Victor Hugo’nun ünlü eseri "Sefiller"de yer alan kürek mahkumları, toplumsal adaletsizliğin ve insanlık haliyle yaşanan zorlukların sembolü haline geldi. Roman, 19. yüzyıl Fransası’nda yoksul insanların hayatta kalma mücadelesini ve sistemin acımasızlığını gözler önüne sererken, bu karakterlerin yaşadığı çaresizlik ve umutsuzluk, günümüzde de birçok insan için geçerliliğini koruyor. Bugün, bu durumdan farklı değiliz.
Günümüz dünyasında, sosyal adaletsizlik, ekonomik eşitsizlik ve fırsat eşitsizliği, neredeyse her alanda hissediliyor. İnsanlar, eğitimden sağlığa, istihdamdan sosyal güvenliğe kadar birçok alanda mücadele etmekte ve çoğu zaman hayatta kalabilmek için çırpınıyor. İçinde bulunduğumuz ekonomik zorluklar, artan enflasyon ve hayat pahalılığı, toplumu adeta birer kürek mahkumu haline getirdi.
Kürek mahkumları, çaresizlik içinde, bir şekilde hayatta kalmaya çalışırken, onların hikayeleri, günümüz insanının karşılaştığı zorluklarla benzerlikler taşımaktadır. İş bulmak, geçim sıkıntısını aşmak, sosyal baskılara karşı koymak; bunlar artık sıradan insanların da karşılaştığı sorunlar haline geldi. Bizler de bu düzende, adeta birer "kürek mahkumu" gibi çalışmakta, mücadele etmekte ve bazen çaresizlik içinde kayboluyoruz.
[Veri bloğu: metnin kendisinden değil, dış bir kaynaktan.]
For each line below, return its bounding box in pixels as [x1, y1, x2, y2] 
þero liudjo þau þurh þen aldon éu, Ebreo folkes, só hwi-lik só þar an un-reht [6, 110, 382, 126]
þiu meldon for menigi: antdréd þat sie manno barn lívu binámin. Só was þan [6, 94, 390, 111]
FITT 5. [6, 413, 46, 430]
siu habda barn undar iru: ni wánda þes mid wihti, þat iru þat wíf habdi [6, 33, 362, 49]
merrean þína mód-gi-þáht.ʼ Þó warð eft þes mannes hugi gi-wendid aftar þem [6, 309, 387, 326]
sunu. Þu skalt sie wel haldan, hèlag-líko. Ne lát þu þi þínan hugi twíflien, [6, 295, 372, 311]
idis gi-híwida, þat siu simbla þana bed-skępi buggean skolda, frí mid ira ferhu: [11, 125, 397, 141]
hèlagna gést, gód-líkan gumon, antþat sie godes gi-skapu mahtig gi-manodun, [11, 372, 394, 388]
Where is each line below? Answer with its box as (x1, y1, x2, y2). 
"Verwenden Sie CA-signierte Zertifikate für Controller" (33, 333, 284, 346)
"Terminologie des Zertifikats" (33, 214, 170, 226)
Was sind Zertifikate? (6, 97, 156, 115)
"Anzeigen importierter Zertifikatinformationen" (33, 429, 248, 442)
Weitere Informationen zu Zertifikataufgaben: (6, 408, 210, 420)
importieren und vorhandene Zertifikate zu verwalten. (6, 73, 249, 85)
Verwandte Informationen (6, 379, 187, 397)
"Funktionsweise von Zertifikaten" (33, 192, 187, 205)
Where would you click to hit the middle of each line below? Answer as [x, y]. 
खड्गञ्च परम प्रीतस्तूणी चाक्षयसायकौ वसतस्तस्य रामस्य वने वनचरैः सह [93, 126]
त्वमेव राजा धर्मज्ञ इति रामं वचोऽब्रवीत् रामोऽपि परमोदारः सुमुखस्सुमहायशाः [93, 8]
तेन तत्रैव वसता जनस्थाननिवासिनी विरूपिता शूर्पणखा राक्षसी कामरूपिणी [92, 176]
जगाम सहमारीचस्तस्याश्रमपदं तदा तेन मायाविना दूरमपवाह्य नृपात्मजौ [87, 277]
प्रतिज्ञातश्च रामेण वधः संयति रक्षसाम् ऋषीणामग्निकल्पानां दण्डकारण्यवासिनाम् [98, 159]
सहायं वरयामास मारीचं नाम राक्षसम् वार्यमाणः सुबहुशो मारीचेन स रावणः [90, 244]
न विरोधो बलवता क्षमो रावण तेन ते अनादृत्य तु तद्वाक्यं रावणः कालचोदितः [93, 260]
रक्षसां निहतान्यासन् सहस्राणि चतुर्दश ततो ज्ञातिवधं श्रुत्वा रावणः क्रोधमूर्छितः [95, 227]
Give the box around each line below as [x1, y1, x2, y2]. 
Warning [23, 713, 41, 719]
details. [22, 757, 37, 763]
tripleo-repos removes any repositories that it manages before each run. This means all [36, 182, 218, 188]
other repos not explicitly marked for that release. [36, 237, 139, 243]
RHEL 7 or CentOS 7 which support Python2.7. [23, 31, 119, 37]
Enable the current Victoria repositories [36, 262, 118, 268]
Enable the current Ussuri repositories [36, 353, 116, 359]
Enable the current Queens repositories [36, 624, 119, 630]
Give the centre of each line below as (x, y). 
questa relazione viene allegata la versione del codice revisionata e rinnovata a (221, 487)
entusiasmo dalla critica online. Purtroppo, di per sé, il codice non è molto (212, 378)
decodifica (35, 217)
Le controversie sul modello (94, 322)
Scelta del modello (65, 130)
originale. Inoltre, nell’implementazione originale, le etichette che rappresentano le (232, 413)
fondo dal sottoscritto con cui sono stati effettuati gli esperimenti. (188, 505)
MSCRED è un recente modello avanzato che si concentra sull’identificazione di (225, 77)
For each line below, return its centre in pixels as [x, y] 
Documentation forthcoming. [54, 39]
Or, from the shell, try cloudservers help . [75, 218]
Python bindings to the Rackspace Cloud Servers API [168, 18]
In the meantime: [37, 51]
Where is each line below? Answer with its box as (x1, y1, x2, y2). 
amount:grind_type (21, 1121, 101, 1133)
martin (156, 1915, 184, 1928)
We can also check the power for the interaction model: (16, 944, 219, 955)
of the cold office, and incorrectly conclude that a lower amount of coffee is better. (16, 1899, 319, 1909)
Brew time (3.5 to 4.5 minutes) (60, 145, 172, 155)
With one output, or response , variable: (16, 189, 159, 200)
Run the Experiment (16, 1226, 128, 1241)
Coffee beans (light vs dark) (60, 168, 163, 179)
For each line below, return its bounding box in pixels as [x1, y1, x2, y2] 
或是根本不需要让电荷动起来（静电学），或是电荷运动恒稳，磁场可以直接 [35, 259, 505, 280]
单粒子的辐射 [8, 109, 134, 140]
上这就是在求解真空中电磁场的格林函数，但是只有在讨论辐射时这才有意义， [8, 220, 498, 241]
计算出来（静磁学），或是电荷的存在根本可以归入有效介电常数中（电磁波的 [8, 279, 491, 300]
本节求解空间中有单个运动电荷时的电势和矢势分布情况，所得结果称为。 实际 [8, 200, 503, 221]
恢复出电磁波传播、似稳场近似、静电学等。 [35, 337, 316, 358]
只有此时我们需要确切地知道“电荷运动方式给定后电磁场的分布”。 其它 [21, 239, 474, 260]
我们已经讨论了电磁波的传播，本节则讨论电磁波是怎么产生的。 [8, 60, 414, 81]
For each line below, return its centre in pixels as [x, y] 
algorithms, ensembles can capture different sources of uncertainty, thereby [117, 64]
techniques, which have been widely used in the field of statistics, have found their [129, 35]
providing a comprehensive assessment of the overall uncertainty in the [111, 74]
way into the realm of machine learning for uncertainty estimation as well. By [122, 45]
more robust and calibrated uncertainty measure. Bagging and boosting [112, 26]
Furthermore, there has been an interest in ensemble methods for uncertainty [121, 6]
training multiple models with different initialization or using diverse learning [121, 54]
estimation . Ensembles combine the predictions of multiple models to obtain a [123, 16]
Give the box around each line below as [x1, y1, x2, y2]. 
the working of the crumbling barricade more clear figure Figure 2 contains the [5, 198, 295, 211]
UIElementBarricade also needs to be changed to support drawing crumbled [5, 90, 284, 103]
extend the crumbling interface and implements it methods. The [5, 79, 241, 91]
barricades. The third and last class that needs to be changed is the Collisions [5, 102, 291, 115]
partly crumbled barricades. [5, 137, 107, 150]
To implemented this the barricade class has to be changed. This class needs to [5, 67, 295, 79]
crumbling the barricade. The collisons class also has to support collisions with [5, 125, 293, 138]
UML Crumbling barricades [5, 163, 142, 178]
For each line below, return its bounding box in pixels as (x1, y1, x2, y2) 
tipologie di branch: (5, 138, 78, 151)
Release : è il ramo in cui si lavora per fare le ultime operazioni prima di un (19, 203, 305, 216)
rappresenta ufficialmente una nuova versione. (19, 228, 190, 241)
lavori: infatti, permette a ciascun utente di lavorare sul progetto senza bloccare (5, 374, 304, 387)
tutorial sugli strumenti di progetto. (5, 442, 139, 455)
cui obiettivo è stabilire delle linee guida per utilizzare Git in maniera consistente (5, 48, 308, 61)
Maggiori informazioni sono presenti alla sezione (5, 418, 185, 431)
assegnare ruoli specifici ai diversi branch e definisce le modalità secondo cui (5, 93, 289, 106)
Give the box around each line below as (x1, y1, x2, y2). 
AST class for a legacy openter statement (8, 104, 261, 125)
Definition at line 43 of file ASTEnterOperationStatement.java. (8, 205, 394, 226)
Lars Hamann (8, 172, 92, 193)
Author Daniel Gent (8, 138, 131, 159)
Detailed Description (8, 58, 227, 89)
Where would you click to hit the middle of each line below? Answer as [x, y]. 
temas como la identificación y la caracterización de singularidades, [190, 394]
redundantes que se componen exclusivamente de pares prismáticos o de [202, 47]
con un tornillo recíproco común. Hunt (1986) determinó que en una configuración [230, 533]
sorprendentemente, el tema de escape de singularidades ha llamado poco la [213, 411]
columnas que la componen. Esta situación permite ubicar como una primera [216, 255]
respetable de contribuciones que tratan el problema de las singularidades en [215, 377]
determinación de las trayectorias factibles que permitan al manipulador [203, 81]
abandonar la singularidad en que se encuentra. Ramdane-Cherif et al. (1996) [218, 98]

Üzgünüm ama acı gerçek şu ki, bu durum uzun süre devam edecek gibi görünüyor. Ekonomik dengesizlikler ve sosyal adaletsizlikler, çözüm bekleyen bir sorun olarak karşımızda duruyor. Gelecekte de bu sorunların daha da derinleşmesi, pek çok insanı umutsuzluğa sürüklüyor.
Daha önceki yazımda da belirttiğim gibi, en iyisi birikim yapmak ve alternatif yollar aramak. Bu bağlamda, bazıları için "Finlandiya’ya kaçmak" daha mantıklı.